* **Work order**: A full, exact copy of the listing is needed, with images omitted.

* **Input data**:
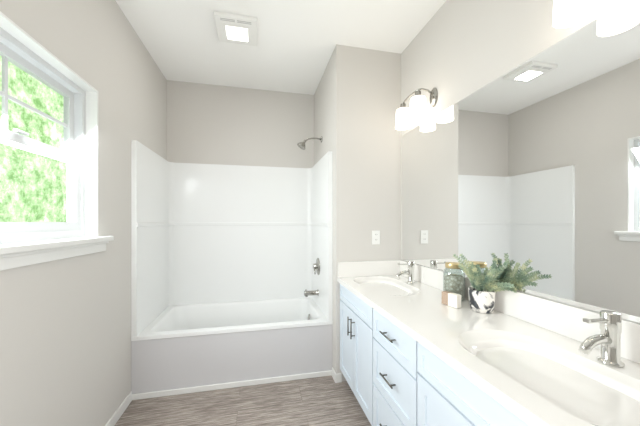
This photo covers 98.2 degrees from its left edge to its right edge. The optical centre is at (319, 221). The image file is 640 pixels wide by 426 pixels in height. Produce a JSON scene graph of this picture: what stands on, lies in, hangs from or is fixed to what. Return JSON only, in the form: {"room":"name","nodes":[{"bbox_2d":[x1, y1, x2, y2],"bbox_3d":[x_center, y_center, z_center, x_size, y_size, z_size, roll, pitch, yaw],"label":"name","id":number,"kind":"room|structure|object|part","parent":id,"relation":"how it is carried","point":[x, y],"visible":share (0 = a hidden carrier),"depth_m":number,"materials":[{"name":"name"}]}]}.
{"room":"bathroom","nodes":[
{"label":"bathroom","id":0,"kind":"room"},
{"bbox_2d":[0,0,166,425],"bbox_3d":[-1.164,-0.070,0.739,0.140,2.740,4.220,0,0,-13],"label":"wall","id":1,"kind":"structure","parent":0,"point":[65,341],"depth_m":1.53,"materials":[{"name":"grey paint"}]},
{"bbox_2d":[0,11,97,243],"bbox_3d":[-1.255,-0.337,1.154,0.134,0.844,0.908,0,0,-13],"label":"window","id":2,"kind":"structure","parent":1,"relation":"in","point":[23,50],"depth_m":1.40,"materials":[{"name":"white plastic"}]},
{"bbox_2d":[0,236,113,270],"bbox_3d":[-1.194,0.129,1.168,0.108,0.088,1.050,0,0,-13],"label":"window sill","id":3,"kind":"structure","parent":1,"relation":"attached to","point":[16,255],"depth_m":1.19,"materials":[{"name":"white wood"}]},
{"bbox_2d":[105,391,133,425],"bbox_3d":[-0.996,1.264,0.364,0.024,0.072,3.414,0,0,-13],"label":"baseboard","id":4,"kind":"structure","parent":1,"relation":"attached to","point":[122,408],"depth_m":1.84,"materials":[{"name":"white wood"}]},
{"bbox_2d":[167,80,313,167],"bbox_3d":[-0.828,-0.070,3.048,1.804,2.740,0.140,0,0,-13],"label":"wall","id":5,"kind":"structure","parent":0,"point":[216,124],"depth_m":2.97,"materials":[{"name":"grey paint"}]},
{"bbox_2d":[115,375,371,425],"bbox_3d":[-0.071,1.350,0.983,2.380,0.100,4.500,0,0,-13],"label":"floor","id":6,"kind":"structure","parent":0,"point":[323,401],"depth_m":1.94,"materials":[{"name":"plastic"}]},
{"bbox_2d":[131,136,331,393],"bbox_3d":[-0.724,0.225,2.583,1.522,2.150,0.810,0,0,-13],"label":"bathtub","id":7,"kind":"object","parent":6,"relation":"on","point":[231,273],"visible":0.98,"depth_m":2.79,"materials":[{"name":"white plastic"}]},
{"bbox_2d":[337,276,639,425],"bbox_3d":[0.660,0.891,1.187,0.582,0.816,2.298,0,0,-13],"label":"bathroom vanity","id":8,"kind":"object","parent":6,"relation":"on","point":[414,351],"depth_m":1.05,"materials":[{"name":"white wood"}]},
{"bbox_2d":[442,291,460,307],"bbox_3d":[0.701,0.413,1.482,0.034,0.067,0.098,0,0,-25],"label":"soap box","id":9,"kind":"object","parent":8,"relation":"on","point":[451,299],"visible":1,"depth_m":1.46,"materials":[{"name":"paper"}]},
{"bbox_2d":[443,262,464,300],"bbox_3d":[0.777,0.342,1.608,0.116,0.210,0.116,0,0,-13],"label":"glass jar","id":10,"kind":"object","parent":8,"relation":"on","point":[454,283],"visible":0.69,"depth_m":1.57,"materials":[{"name":"glass"}]},
{"bbox_2d":[452,254,517,312],"bbox_3d":[0.786,0.308,1.379,0.222,0.279,0.301,0,0,-13],"label":"potted plant","id":11,"kind":"object","parent":8,"relation":"on","point":[483,289],"visible":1,"depth_m":1.36,"materials":[{"name":"green plant"}]},
{"bbox_2d":[115,0,445,94],"bbox_3d":[-0.071,-1.490,0.983,2.380,0.100,4.500,0,0,-13],"label":"ceiling","id":12,"kind":"structure","parent":0,"point":[293,49],"depth_m":2.14,"materials":[{"name":"white paint"}]},
{"bbox_2d":[214,11,256,45],"bbox_3d":[-0.615,-1.422,2.060,0.290,0.036,0.290,0,0,-13],"label":"recessed light","id":13,"kind":"object","parent":12,"relation":"in","point":[237,29],"visible":0.98,"depth_m":2.02,"materials":[{"name":"white plastic"}]},
{"bbox_2d":[314,44,400,381],"bbox_3d":[0.381,-0.070,2.775,0.716,2.740,0.920,0,0,-13],"label":"wall","id":14,"kind":"structure","parent":0,"point":[357,98],"depth_m":2.31,"materials":[{"name":"grey paint"}]},
{"bbox_2d":[134,367,334,399],"bbox_3d":[-0.620,1.264,2.185,1.493,0.072,0.024,0,0,-13],"label":"baseboard","id":15,"kind":"structure","parent":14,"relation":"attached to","point":[154,394],"depth_m":2.17,"materials":[{"name":"white wood"}]},
{"bbox_2d":[372,231,379,244],"bbox_3d":[0.469,0.130,2.318,0.070,0.116,0.008,0,0,-13],"label":"electrical outlet plate","id":16,"kind":"object","parent":14,"relation":"attached to","point":[375,237],"visible":1,"depth_m":2.31,"materials":[{"name":"white plastic"}]},
{"bbox_2d":[401,0,636,322],"bbox_3d":[1.122,-0.070,0.778,0.140,2.740,3.300,0,0,-13],"label":"wall","id":17,"kind":"structure","parent":0,"point":[454,52],"depth_m":1.58,"materials":[{"name":"grey paint"}]},
{"bbox_2d":[395,87,437,129],"bbox_3d":[0.684,-0.826,2.026,0.169,0.211,0.322,0,0,-13],"label":"sconce","id":18,"kind":"object","parent":17,"relation":"attached to","point":[406,116],"visible":1,"depth_m":1.92,"materials":[{"name":"white glass"}]},
{"bbox_3d":[0.658,-0.790,2.022,0.116,0.140,0.318,0,0,-13],"label":"lamp shade","id":19,"kind":"part","parent":18,"relation":"part of","materials":[{"name":"white glass"}]},
{"bbox_2d":[402,0,639,322],"bbox_3d":[0.945,-0.203,1.236,0.005,1.053,2.270,0,0,-13],"label":"mirror","id":20,"kind":"object","parent":17,"relation":"attached to","point":[529,170],"visible":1,"depth_m":1.16,"materials":[{"name":"clear glass"}]},
{"bbox_2d":[552,0,596,27],"bbox_3d":[0.940,-0.826,0.879,0.169,0.211,0.322,0,0,-13],"label":"sconce","id":21,"kind":"object","parent":17,"relation":"attached to","point":[568,13],"visible":1,"depth_m":0.99,"materials":[{"name":"white glass"}]},
{"label":"outside","id":22,"kind":"structure","parent":0,"visible":0},
{"bbox_2d":[0,56,66,243],"bbox_3d":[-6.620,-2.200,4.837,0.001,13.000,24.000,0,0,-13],"label":"trees","id":23,"kind":"object","parent":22,"point":[10,176],"depth_m":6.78,"materials":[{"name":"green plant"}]}
]}

* **Result of the exercise**:
This photo covers 98.2 degrees from its left edge to its right edge. The optical centre is at (319, 221). The image file is 640 pixels wide by 426 pixels in height. Produce a JSON scene graph of this picture: what stands on, lies in, hangs from or is fixed to what. Return JSON only, in the form: {"room":"name","nodes":[{"bbox_2d":[x1, y1, x2, y2],"bbox_3d":[x_center, y_center, z_center, x_size, y_size, z_size, roll, pitch, yaw],"label":"name","id":number,"kind":"room|structure|object|part","parent":id,"relation":"how it is carried","point":[x, y],"visible":share (0 = a hidden carrier),"depth_m":number,"materials":[{"name":"name"}]}]}.
{"room":"bathroom","nodes":[
{"label":"bathroom","id":0,"kind":"room"},
{"bbox_2d":[0,0,166,425],"bbox_3d":[-1.164,-0.070,0.739,0.140,2.740,4.220,0,0,-13],"label":"wall","id":1,"kind":"structure","parent":0,"point":[65,341],"depth_m":1.53,"materials":[{"name":"grey paint"}]},
{"bbox_2d":[0,11,97,243],"bbox_3d":[-1.255,-0.337,1.154,0.134,0.844,0.908,0,0,-13],"label":"window","id":2,"kind":"structure","parent":1,"relation":"in","point":[23,50],"depth_m":1.40,"materials":[{"name":"white plastic"}]},
{"bbox_2d":[0,236,113,270],"bbox_3d":[-1.194,0.129,1.168,0.108,0.088,1.050,0,0,-13],"label":"window sill","id":3,"kind":"structure","parent":1,"relation":"attached to","point":[16,255],"depth_m":1.19,"materials":[{"name":"white wood"}]},
{"bbox_2d":[105,391,133,425],"bbox_3d":[-0.996,1.264,0.364,0.024,0.072,3.414,0,0,-13],"label":"baseboard","id":4,"kind":"structure","parent":1,"relation":"attached to","point":[122,408],"depth_m":1.84,"materials":[{"name":"white wood"}]},
{"bbox_2d":[167,80,313,167],"bbox_3d":[-0.828,-0.070,3.048,1.804,2.740,0.140,0,0,-13],"label":"wall","id":5,"kind":"structure","parent":0,"point":[216,124],"depth_m":2.97,"materials":[{"name":"grey paint"}]},
{"bbox_2d":[115,375,371,425],"bbox_3d":[-0.071,1.350,0.983,2.380,0.100,4.500,0,0,-13],"label":"floor","id":6,"kind":"structure","parent":0,"point":[323,401],"depth_m":1.94,"materials":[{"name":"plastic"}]},
{"bbox_2d":[131,136,331,393],"bbox_3d":[-0.724,0.225,2.583,1.522,2.150,0.810,0,0,-13],"label":"bathtub","id":7,"kind":"object","parent":6,"relation":"on","point":[231,273],"visible":0.98,"depth_m":2.79,"materials":[{"name":"white plastic"}]},
{"bbox_2d":[337,276,639,425],"bbox_3d":[0.660,0.891,1.187,0.582,0.816,2.298,0,0,-13],"label":"bathroom vanity","id":8,"kind":"object","parent":6,"relation":"on","point":[414,351],"depth_m":1.05,"materials":[{"name":"white wood"}]},
{"bbox_2d":[442,291,460,307],"bbox_3d":[0.701,0.413,1.482,0.034,0.067,0.098,0,0,-25],"label":"soap box","id":9,"kind":"object","parent":8,"relation":"on","point":[451,299],"visible":1,"depth_m":1.46,"materials":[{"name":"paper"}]},
{"bbox_2d":[443,262,464,300],"bbox_3d":[0.777,0.342,1.608,0.116,0.210,0.116,0,0,-13],"label":"glass jar","id":10,"kind":"object","parent":8,"relation":"on","point":[454,283],"visible":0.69,"depth_m":1.57,"materials":[{"name":"glass"}]},
{"bbox_2d":[452,254,517,312],"bbox_3d":[0.786,0.308,1.379,0.222,0.279,0.301,0,0,-13],"label":"potted plant","id":11,"kind":"object","parent":8,"relation":"on","point":[483,289],"visible":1,"depth_m":1.36,"materials":[{"name":"green plant"}]},
{"bbox_2d":[115,0,445,94],"bbox_3d":[-0.071,-1.490,0.983,2.380,0.100,4.500,0,0,-13],"label":"ceiling","id":12,"kind":"structure","parent":0,"point":[293,49],"depth_m":2.14,"materials":[{"name":"white paint"}]},
{"bbox_2d":[214,11,256,45],"bbox_3d":[-0.615,-1.422,2.060,0.290,0.036,0.290,0,0,-13],"label":"recessed light","id":13,"kind":"object","parent":12,"relation":"in","point":[237,29],"visible":0.98,"depth_m":2.02,"materials":[{"name":"white plastic"}]},
{"bbox_2d":[314,44,400,381],"bbox_3d":[0.381,-0.070,2.775,0.716,2.740,0.920,0,0,-13],"label":"wall","id":14,"kind":"structure","parent":0,"point":[357,98],"depth_m":2.31,"materials":[{"name":"grey paint"}]},
{"bbox_2d":[134,367,334,399],"bbox_3d":[-0.620,1.264,2.185,1.493,0.072,0.024,0,0,-13],"label":"baseboard","id":15,"kind":"structure","parent":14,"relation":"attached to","point":[154,394],"depth_m":2.17,"materials":[{"name":"white wood"}]},
{"bbox_2d":[372,231,379,244],"bbox_3d":[0.469,0.130,2.318,0.070,0.116,0.008,0,0,-13],"label":"electrical outlet plate","id":16,"kind":"object","parent":14,"relation":"attached to","point":[375,237],"visible":1,"depth_m":2.31,"materials":[{"name":"white plastic"}]},
{"bbox_2d":[401,0,636,322],"bbox_3d":[1.122,-0.070,0.778,0.140,2.740,3.300,0,0,-13],"label":"wall","id":17,"kind":"structure","parent":0,"point":[454,52],"depth_m":1.58,"materials":[{"name":"grey paint"}]},
{"bbox_2d":[395,87,437,129],"bbox_3d":[0.684,-0.826,2.026,0.169,0.211,0.322,0,0,-13],"label":"sconce","id":18,"kind":"object","parent":17,"relation":"attached to","point":[406,116],"visible":1,"depth_m":1.92,"materials":[{"name":"white glass"}]},
{"bbox_3d":[0.658,-0.790,2.022,0.116,0.140,0.318,0,0,-13],"label":"lamp shade","id":19,"kind":"part","parent":18,"relation":"part of","materials":[{"name":"white glass"}]},
{"bbox_2d":[402,0,639,322],"bbox_3d":[0.945,-0.203,1.236,0.005,1.053,2.270,0,0,-13],"label":"mirror","id":20,"kind":"object","parent":17,"relation":"attached to","point":[529,170],"visible":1,"depth_m":1.16,"materials":[{"name":"clear glass"}]},
{"bbox_2d":[552,0,596,27],"bbox_3d":[0.940,-0.826,0.879,0.169,0.211,0.322,0,0,-13],"label":"sconce","id":21,"kind":"object","parent":17,"relation":"attached to","point":[568,13],"visible":1,"depth_m":0.99,"materials":[{"name":"white glass"}]},
{"label":"outside","id":22,"kind":"structure","parent":0,"visible":0},
{"bbox_2d":[0,56,66,243],"bbox_3d":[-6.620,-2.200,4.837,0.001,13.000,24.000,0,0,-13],"label":"trees","id":23,"kind":"object","parent":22,"point":[10,176],"depth_m":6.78,"materials":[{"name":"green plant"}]}
]}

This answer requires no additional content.